Il riconoscimento si deve a Benedetto Gugliotta, responsabile dell’Ufficio Tutela e valorizzazione dell’Istituzione Biblioteca Classense e curatore della mostra Inclusa est flamma. Ravenna 1921: il Secentenario della morte di Dante, all’interno della quale il disegno è attualmente esposto fino al 17 luglio prossimo.
Il percorso di Inclusa est flamma, che è una riflessione sull’ultimo centenario della morte di Dante (1921), è segnato dalla presenza di diversi albi di firme, usati un tempo nella tomba del poeta per raccogliere pensieri, omaggi o anche semplici firme di visitatori e visitatrici illustri o del tutto sconosciuti. In apertura il curatore ha collocato questo straordinario omaggio simbolico, un’opera d’arte giunta fin qui anonima e che poteva ben rappresentare l’affetto e l’attaccamento che gli italiani hanno provato per Dante nei secoli e per le più disparate ragioni. «In questo caso», afferma il dott. Gugliotta, «era evidente un’allusione alle lotte risorgimentali, in considerazione della data, quella sì, annotata in calce al disegno, e del verso riportato sul basamento del monumento ideale al poeta: “Libertà vo [sic] cercando…” (Purgatorio, canto I, v. 71), che è quasi un mantra del Risorgimento italiano che aspirava, con le sue diverse anime, alla liberazione della Patria e alla sua unità. Il disegno è stato notato già in passato e nel 1882 gli erano state dedicate parole non benevole dallo scrittore e critico letterario Adolfo Borgognoni, zio di Corrado Ricci, che con poca acutezza e senza ovviamente averne riconosciuto l’autore, lo definì “peggio che mediocre”». Nonostante gli ostacoli frapposti dalla pandemia, che ha comportato anche per la biblioteca un’intensificarsi degli sforzi tesi a non interrompere, anzi ad implementare e riprogettare i servizi per l’utenza, si è giunti dunque a questa straordinaria scoperta.
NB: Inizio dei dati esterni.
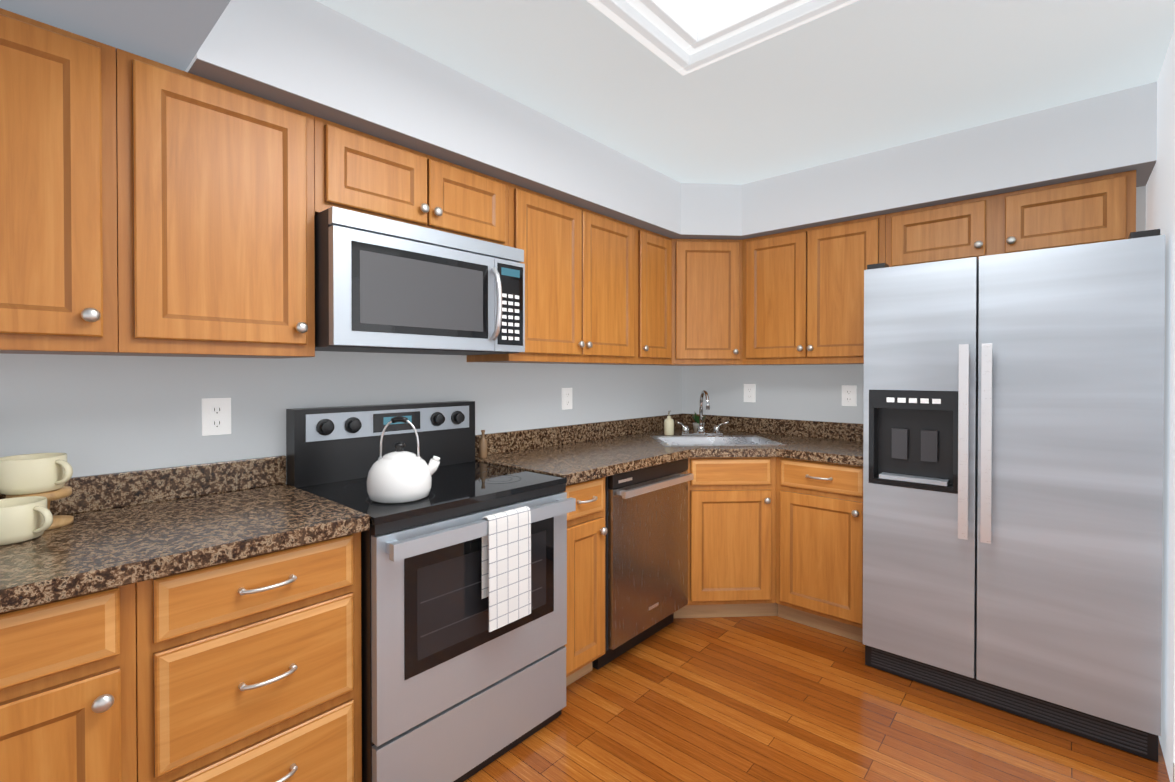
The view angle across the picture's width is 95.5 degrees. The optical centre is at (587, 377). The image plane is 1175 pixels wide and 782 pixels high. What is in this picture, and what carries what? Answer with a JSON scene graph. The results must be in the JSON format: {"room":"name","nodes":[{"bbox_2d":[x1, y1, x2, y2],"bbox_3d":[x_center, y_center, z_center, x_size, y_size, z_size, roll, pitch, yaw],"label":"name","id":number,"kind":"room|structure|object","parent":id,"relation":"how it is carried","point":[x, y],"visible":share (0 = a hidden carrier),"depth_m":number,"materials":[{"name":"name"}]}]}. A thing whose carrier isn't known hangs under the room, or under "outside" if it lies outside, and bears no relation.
{"room":"kitchen","nodes":[
{"label":"kitchen","id":0,"kind":"room"},
{"bbox_2d":[0,496,52,545],"bbox_3d":[-1.350,0.337,1.251,0.136,0.089,0.132,0,1,42],"label":"mug","id":1,"kind":"object","parent":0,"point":[23,519],"visible":1,"depth_m":1.24,"materials":[{"name":"beige ceramic"}]},
{"bbox_2d":[0,0,230,70],"bbox_3d":[-0.608,-0.967,-1.322,4.999,0.290,3.500,0,1,42],"label":"soffit","id":2,"kind":"structure","parent":0,"point":[173,33],"depth_m":1.26,"materials":[{"name":"grey paint"}]},
{"bbox_2d":[0,351,681,483],"bbox_3d":[-1.478,0.085,1.540,0.100,2.440,6.600,0,1,42],"label":"wall","id":3,"kind":"structure","parent":0,"point":[89,415],"depth_m":1.82,"materials":[{"name":"grey paint"}]},
{"bbox_2d":[0,8,127,355],"bbox_3d":[-1.441,-0.443,1.257,0.323,0.761,0.472,0,1,42],"label":"upper cabinet","id":4,"kind":"object","parent":3,"relation":"attached to","point":[64,94],"depth_m":1.26,"materials":[{"name":"brown wood"}]},
{"bbox_2d":[202,398,230,435],"bbox_3d":[-1.216,0.128,1.752,0.008,0.120,0.080,0,1,42],"label":"electrical outlet","id":5,"kind":"object","parent":3,"relation":"attached to","point":[216,416],"visible":1,"depth_m":1.75,"materials":[{"name":"white plastic"}]},
{"bbox_2d":[128,52,323,358],"bbox_3d":[-1.127,-0.446,1.610,0.323,0.761,0.472,0,1,42],"label":"upper cabinet","id":6,"kind":"object","parent":3,"relation":"attached to","point":[150,206],"depth_m":1.49,"materials":[{"name":"brown wood"}]},
{"bbox_2d":[0,414,683,513],"bbox_3d":[-0.507,0.322,2.537,0.020,0.100,3.618,0,1,42],"label":"backsplash","id":7,"kind":"structure","parent":3,"relation":"attached to","point":[102,491],"depth_m":1.74,"materials":[{"name":"brown stone"}]},
{"bbox_2d":[324,119,435,229],"bbox_3d":[-0.838,-0.679,1.932,0.323,0.301,0.395,0,1,42],"label":"upper cabinet","id":8,"kind":"object","parent":3,"relation":"attached to","point":[364,173],"depth_m":1.83,"materials":[{"name":"brown wood"}]},
{"bbox_2d":[314,206,524,354],"bbox_3d":[-0.648,-0.312,2.029,0.478,0.425,0.772,0,1,42],"label":"microwave","id":9,"kind":"object","parent":8,"relation":"attached to","point":[383,285],"visible":1,"depth_m":1.82,"materials":[{"name":"grey metal"}]},
{"bbox_2d":[436,158,515,247],"bbox_3d":[-0.575,-0.681,2.226,0.323,0.301,0.394,0,1,42],"label":"upper cabinet","id":10,"kind":"object","parent":3,"relation":"attached to","point":[470,203],"depth_m":2.13,"materials":[{"name":"brown wood"}]},
{"bbox_2d":[467,185,639,364],"bbox_3d":[-0.144,-0.455,2.711,0.323,0.761,0.900,0,1,42],"label":"upper cabinet","id":11,"kind":"object","parent":3,"relation":"attached to","point":[582,266],"depth_m":2.57,"materials":[{"name":"brown wood"}]},
{"bbox_2d":[562,388,571,409],"bbox_3d":[-0.114,0.118,2.987,0.008,0.120,0.080,0,1,42],"label":"electrical outlet","id":12,"kind":"object","parent":3,"relation":"attached to","point":[566,398],"visible":1,"depth_m":2.98,"materials":[{"name":"white plastic"}]},
{"bbox_2d":[640,228,675,365],"bbox_3d":[0.280,-0.459,3.186,0.323,0.761,0.372,0,1,42],"label":"upper cabinet","id":13,"kind":"object","parent":3,"relation":"attached to","point":[657,251],"depth_m":3.10,"materials":[{"name":"brown wood"}]},
{"bbox_2d":[676,239,743,365],"bbox_3d":[0.715,-0.461,3.458,0.610,0.761,0.610,0,1,42],"label":"upper cabinet","id":14,"kind":"object","parent":3,"relation":"attached to","point":[709,272],"depth_m":3.23,"materials":[{"name":"brown wood"}]},
{"bbox_2d":[315,0,1174,184],"bbox_3d":[0.391,-1.171,-0.205,5.200,0.100,6.700,0,1,42],"label":"ceiling","id":15,"kind":"structure","parent":0,"point":[859,77],"depth_m":1.98,"materials":[{"name":"grey paint"}]},
{"bbox_2d":[185,0,1156,239],"bbox_3d":[0.564,-0.986,1.988,2.339,0.304,2.999,0,1,42],"label":"soffit","id":16,"kind":"structure","parent":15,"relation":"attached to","point":[315,58],"depth_m":2.21,"materials":[{"name":"grey paint"}]},
{"bbox_2d":[586,0,858,74],"bbox_3d":[0.390,-1.093,1.056,1.280,0.075,1.280,0,1,42],"label":"ceiling light fixture","id":17,"kind":"object","parent":15,"relation":"attached to","point":[683,37],"visible":1,"depth_m":1.63,"materials":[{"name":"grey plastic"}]},
{"bbox_2d":[464,616,1169,781],"bbox_3d":[0.387,1.348,-0.114,5.100,0.060,6.600,0,1,42],"label":"floor","id":18,"kind":"structure","parent":0,"point":[749,699],"depth_m":1.99,"materials":[{"name":"brown wood"}]},
{"bbox_2d":[0,582,147,781],"bbox_3d":[-1.334,0.868,1.166,0.618,0.880,0.461,0,1,42],"label":"base cabinet","id":19,"kind":"object","parent":18,"relation":"on","point":[74,674],"depth_m":1.06,"materials":[{"name":"brown wood"}]},
{"bbox_2d":[148,534,361,781],"bbox_3d":[-1.018,0.865,1.521,0.618,0.880,0.490,0,1,42],"label":"base cabinet","id":20,"kind":"object","parent":18,"relation":"on","point":[198,622],"depth_m":1.30,"materials":[{"name":"brown wood"}]},
{"bbox_2d":[0,482,369,613],"bbox_3d":[-1.161,0.403,1.338,0.643,0.043,0.956,0,1,42],"label":"countertop","id":21,"kind":"structure","parent":20,"relation":"on","point":[119,547],"depth_m":1.27,"materials":[{"name":"brown stone"}]},
{"bbox_2d":[5,486,73,529],"bbox_3d":[-1.401,0.335,1.366,0.124,0.091,0.124,0,1,42],"label":"stand","id":22,"kind":"object","parent":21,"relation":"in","point":[61,520],"visible":0.25,"depth_m":1.36,"materials":[{"name":"brown wood"}]},
{"bbox_2d":[0,453,72,494],"bbox_3d":[-1.403,0.244,1.356,0.136,0.089,0.132,0,1,42],"label":"mug","id":23,"kind":"object","parent":22,"relation":"on","point":[27,474],"visible":1,"depth_m":1.32,"materials":[{"name":"beige ceramic"}]},
{"bbox_2d":[286,401,575,781],"bbox_3d":[-0.551,0.707,1.952,0.718,1.190,0.762,0,1,42],"label":"range","id":24,"kind":"object","parent":18,"relation":"on","point":[454,689],"visible":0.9,"depth_m":1.73,"materials":[{"name":"silver metal"}]},
{"bbox_2d":[367,416,439,503],"bbox_3d":[-0.597,0.253,1.704,0.196,0.260,0.201,0,1,42],"label":"kettle","id":25,"kind":"object","parent":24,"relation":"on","point":[399,475],"visible":0.98,"depth_m":1.64,"materials":[{"name":"white ceramic"}]},
{"bbox_2d":[482,506,530,631],"bbox_3d":[-0.264,0.619,1.751,0.040,0.359,0.175,0,1,42],"label":"towel","id":26,"kind":"object","parent":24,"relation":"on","point":[506,565],"visible":0.94,"depth_m":1.73,"materials":[{"name":"white fabric"}]},
{"bbox_2d":[563,486,607,686],"bbox_3d":[-0.238,0.858,2.395,0.618,0.880,0.301,0,1,42],"label":"base cabinet","id":27,"kind":"object","parent":18,"relation":"on","point":[586,529],"depth_m":2.20,"materials":[{"name":"brown wood"}]},
{"bbox_2d":[592,458,692,669],"bbox_3d":[0.104,0.857,2.730,0.662,0.876,0.623,0,1,42],"label":"dishwasher","id":28,"kind":"object","parent":18,"relation":"on","point":[646,555],"visible":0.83,"depth_m":2.49,"materials":[{"name":"grey metal"}]},
{"bbox_2d":[600,426,819,617],"bbox_3d":[0.729,0.827,3.220,0.960,0.930,0.960,0,1,42],"label":"base cabinet","id":29,"kind":"object","parent":18,"relation":"on","point":[734,567],"depth_m":2.80,"materials":[{"name":"brown wood"}]},
{"bbox_2d":[475,438,862,525],"bbox_3d":[0.582,0.392,2.722,1.400,0.043,1.894,0,1,42],"label":"countertop","id":30,"kind":"structure","parent":29,"relation":"on","point":[748,488],"depth_m":2.75,"materials":[{"name":"brown stone"}]},
{"bbox_2d":[479,430,486,457],"bbox_3d":[-0.483,0.308,2.470,0.036,0.128,0.036,0,1,42],"label":"bottle","id":31,"kind":"object","parent":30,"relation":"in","point":[483,448],"visible":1,"depth_m":2.46,"materials":[{"name":"brown glass"}]},
{"bbox_2d":[664,411,673,434],"bbox_3d":[0.518,0.286,3.395,0.062,0.156,0.062,0,1,42],"label":"soap bottle","id":32,"kind":"object","parent":30,"relation":"on","point":[668,425],"visible":1,"depth_m":3.37,"materials":[{"name":"beige ceramic"}]},
{"bbox_2d":[692,413,704,432],"bbox_3d":[0.724,0.291,3.504,0.097,0.145,0.083,0,1,42],"label":"plant pot","id":33,"kind":"object","parent":30,"relation":"on","point":[696,420],"visible":0.54,"depth_m":3.48,"materials":[{"name":"grey ceramic"}]},
{"bbox_2d":[677,390,728,435],"bbox_3d":[0.721,0.222,3.354,0.262,0.286,0.262,0,1,42],"label":"faucet","id":34,"kind":"object","parent":30,"relation":"on","point":[685,430],"depth_m":3.36,"materials":[{"name":"silver metal"}]},
{"bbox_2d":[780,470,862,642],"bbox_3d":[1.358,0.854,2.887,0.455,0.880,0.618,0,1,42],"label":"base cabinet","id":35,"kind":"object","parent":18,"relation":"on","point":[821,536],"depth_m":2.65,"materials":[{"name":"brown wood"}]},
{"bbox_2d":[863,229,1164,761],"bbox_3d":[1.801,0.400,2.335,0.914,1.797,0.828,0,1,42],"label":"refrigerator","id":36,"kind":"object","parent":18,"relation":"on","point":[1013,437],"visible":1,"depth_m":2.01,"materials":[{"name":"grey metal"}]},
{"bbox_2d":[682,186,1145,423],"bbox_3d":[2.588,0.079,2.267,5.000,2.440,0.100,0,1,42],"label":"wall","id":37,"kind":"structure","parent":0,"point":[804,392],"depth_m":3.40,"materials":[{"name":"grey paint"}]},
{"bbox_2d":[744,384,755,401],"bbox_3d":[1.075,0.104,3.544,0.080,0.120,0.008,0,1,42],"label":"electrical outlet","id":38,"kind":"object","parent":37,"relation":"attached to","point":[749,392],"visible":1,"depth_m":3.54,"materials":[{"name":"white plastic"}]},
{"bbox_2d":[684,414,863,441],"bbox_3d":[1.213,0.315,3.414,1.380,0.100,0.020,0,1,42],"label":"backsplash","id":39,"kind":"structure","parent":37,"relation":"attached to","point":[854,431],"depth_m":3.36,"materials":[{"name":"brown stone"}]},
{"bbox_2d":[740,214,887,364],"bbox_3d":[1.329,-0.458,3.101,0.779,0.761,0.323,0,1,42],"label":"upper cabinet","id":40,"kind":"object","parent":37,"relation":"attached to","point":[802,302],"depth_m":2.97,"materials":[{"name":"brown wood"}]},
{"bbox_2d":[842,385,856,405],"bbox_3d":[1.535,0.107,3.134,0.080,0.120,0.008,0,1,42],"label":"electrical outlet","id":41,"kind":"object","parent":37,"relation":"attached to","point":[849,395],"visible":1,"depth_m":3.13,"materials":[{"name":"white plastic"}]},
{"bbox_2d":[888,194,999,266],"bbox_3d":[1.787,-0.680,2.691,0.448,0.311,0.323,0,1,42],"label":"upper cabinet","id":42,"kind":"object","parent":37,"relation":"attached to","point":[969,228],"depth_m":2.55,"materials":[{"name":"brown wood"}]},
{"bbox_2d":[1000,170,1135,253],"bbox_3d":[2.122,-0.677,2.392,0.449,0.311,0.323,0,1,42],"label":"upper cabinet","id":43,"kind":"object","parent":37,"relation":"attached to","point":[1100,208],"depth_m":2.26,"materials":[{"name":"brown wood"}]},
{"bbox_2d":[1146,28,1174,781],"bbox_3d":[2.181,0.082,1.961,0.120,2.440,0.900,0,1,42],"label":"wall","id":44,"kind":"structure","parent":0,"point":[1160,199],"depth_m":1.80,"materials":[{"name":"white paint"}]},
{"bbox_2d":[1173,762,1174,781],"bbox_3d":[1.881,1.254,1.624,0.136,0.100,0.014,0,1,42],"label":"baseboard","id":45,"kind":"structure","parent":44,"relation":"attached to","point":[1173,771],"depth_m":1.67,"materials":[{"name":"white wood"}]}
]}

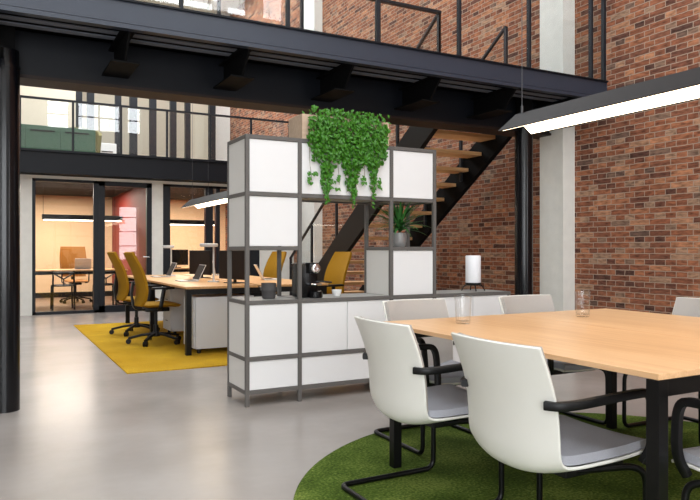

«Innumerevoli sono i nomi di persone illustri o comuni che, in settecento anni, sono venute a Ravenna per omaggiare la tomba di Dante, ricevendo ispirazione o trovando forza per sostenere i valori in cui credevano, da Boccaccio fino ai patrioti del Risorgimento», afferma Michele De Pascale, sindaco di Ravenna. «E le celebri tre parole “Libertà va cercando”, pronunciate da Virgilio davanti a Catone Uticense, furono un grido di battaglia anche durante la Resistenza e la lotta di Liberazione dal nazifascismo. La risoperta del disegno di Federico Faruffini, grande ma sfortunato artista, testimonia ancora una volta quanto siano profonde le connessioni tra Dante e Ravenna e quanto Ravenna abbia significato nella storia del Paese».
«Ravenna, la città in cui Dante visse serenamente i suoi ultimi anni e in cui completò la Commedia, riscopre in questo Settecentenario il suo ruolo di autentica vestale del “culto” dantesco, che ha significativamente ispirato artisti e artiste, letterati e personalità di altissimo livello nazionali e internazionali», afferma Elsa Signorino, assessora alla Cultura del Comune di Ravenna. «Tale ruolo, così intenso e duraturo, non potrà che proseguire ben oltre le presenti celebrazioni e intensificarsi ulteriormente, considerando quanto Dante sia capace di parlare a uomini e donne superando ogni barriera di tempo e spazio».
Negli albi di firma, una dozzina di manoscritti che vanno dalla prima metà dell’Ottocento agli anni Settanta del Novecento, si riscontrano centinaia di firme illustri e molte migliaia di firme che, nel complesso, formano una fonte storica di primissimo ordine. Pio IX, Vittorio Emanuele II e tanti altri sovrani, d’Annunzio, Eleonora Duse, Nazario Sauro, e poi ancora De Gasperi, Einaudi, Tommaso Landolfi, giù fino a Gino Bartali e Benigno Zaccagnini. Ma c’è anche Benedetto Cairoli: il presidente del Consiglio che, come ricordato, fu molto amico di Federico Faruffini e che qualche anno dopo omaggiò personalmente la tomba di Dante.